Skip to content

Data Validation

Catch data quality issues before they corrupt your backtest results.

DataValidator

Validate a pandas DataFrame:

import pandas as pd
from replaybt import DataValidator

df = pd.read_csv("ETH_1m.csv", parse_dates=["timestamp"])
validator = DataValidator(df, symbol="ETH", timeframe="1m")

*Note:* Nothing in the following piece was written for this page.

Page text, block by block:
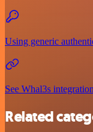
Using generic
See Whal3s
Related

issues = validator.validate()
print(validator.report())

Checks Performed

Check Severity What it catches
Missing columns ERROR OHLCV columns not present
Duplicate timestamps ERROR Same timestamp appears twice
Time gaps WARNING Missing bars in the sequence
OHLC violations WARNING High < Low, Open/Close outside High/Low range
Negative values ERROR Negative prices or volume
Zero values WARNING Zero prices (volume can be zero)

DataIssue

Each issue returned has:

issue.severity   # "ERROR", "WARNING", "INFO"
issue.check      # issue type identifier
issue.message    # human-readable description
issue.row_index  # row where issue occurs (if applicable)
issue.timestamp  # timestamp of the row (if applicable)

ValidatedProvider

Wrap any provider to validate bars on the fly:

from replaybt import ValidatedProvider, CSVProvider

data = ValidatedProvider(
    inner=CSVProvider("ETH_1m.csv", symbol_name="ETH"),
    stop_on_error=False,  # True = raise on first ERROR
)

# Issues are logged as bars are yielded
engine = BacktestEngine(strategy=my_strategy, data=data, config=config)
results = engine.run()

Convenience Functions

from replaybt import validate_dataframe, validate_provider

# Validate a DataFrame directly
issues = validate_dataframe(df, symbol="ETH", timeframe="1m")

# Validate a provider
issues = validate_provider(CSVProvider("ETH_1m.csv"), symbol="ETH")